__Problem to work on__.
Some entries follow. Reproduce exactly the lines starting at the one with "2D map of US." and stopping after the one with "US map recovery".

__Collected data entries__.
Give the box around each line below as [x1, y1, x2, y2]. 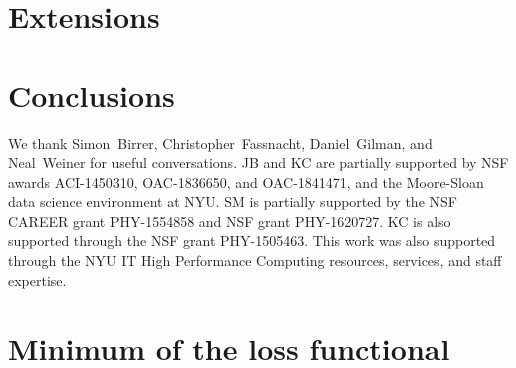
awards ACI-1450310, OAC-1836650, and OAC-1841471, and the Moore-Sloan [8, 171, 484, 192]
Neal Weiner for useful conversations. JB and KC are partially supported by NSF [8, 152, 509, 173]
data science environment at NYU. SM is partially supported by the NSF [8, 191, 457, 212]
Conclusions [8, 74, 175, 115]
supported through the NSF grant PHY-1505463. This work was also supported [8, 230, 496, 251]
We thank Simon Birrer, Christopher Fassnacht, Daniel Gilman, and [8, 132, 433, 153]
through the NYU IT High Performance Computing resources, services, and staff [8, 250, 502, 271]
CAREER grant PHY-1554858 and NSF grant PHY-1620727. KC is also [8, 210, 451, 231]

--

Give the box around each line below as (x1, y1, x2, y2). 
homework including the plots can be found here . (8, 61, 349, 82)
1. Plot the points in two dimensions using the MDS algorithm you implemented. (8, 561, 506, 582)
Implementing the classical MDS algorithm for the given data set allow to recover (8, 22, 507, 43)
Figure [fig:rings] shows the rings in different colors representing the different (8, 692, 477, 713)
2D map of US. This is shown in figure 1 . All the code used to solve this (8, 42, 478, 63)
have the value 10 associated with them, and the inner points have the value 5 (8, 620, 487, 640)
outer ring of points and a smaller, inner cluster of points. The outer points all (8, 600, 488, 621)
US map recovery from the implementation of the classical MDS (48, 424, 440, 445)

---

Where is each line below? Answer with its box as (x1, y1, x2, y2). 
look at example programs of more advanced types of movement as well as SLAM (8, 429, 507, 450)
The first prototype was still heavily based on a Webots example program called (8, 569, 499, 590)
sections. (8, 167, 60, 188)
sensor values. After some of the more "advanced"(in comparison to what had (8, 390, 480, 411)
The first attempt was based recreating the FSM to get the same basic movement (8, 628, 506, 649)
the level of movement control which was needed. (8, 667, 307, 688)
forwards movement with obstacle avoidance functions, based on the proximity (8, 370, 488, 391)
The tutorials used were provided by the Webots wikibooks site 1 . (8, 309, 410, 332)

__Task response__.
2D map of US. This is shown in figure 1 . All the code used to solve this (8, 42, 478, 63)
have the value 10 associated with them, and the inner points have the value 5 (8, 620, 487, 640)
outer ring of points and a smaller, inner cluster of points. The outer points all (8, 600, 488, 621)
US map recovery from the implementation of the classical MDS (48, 424, 440, 445)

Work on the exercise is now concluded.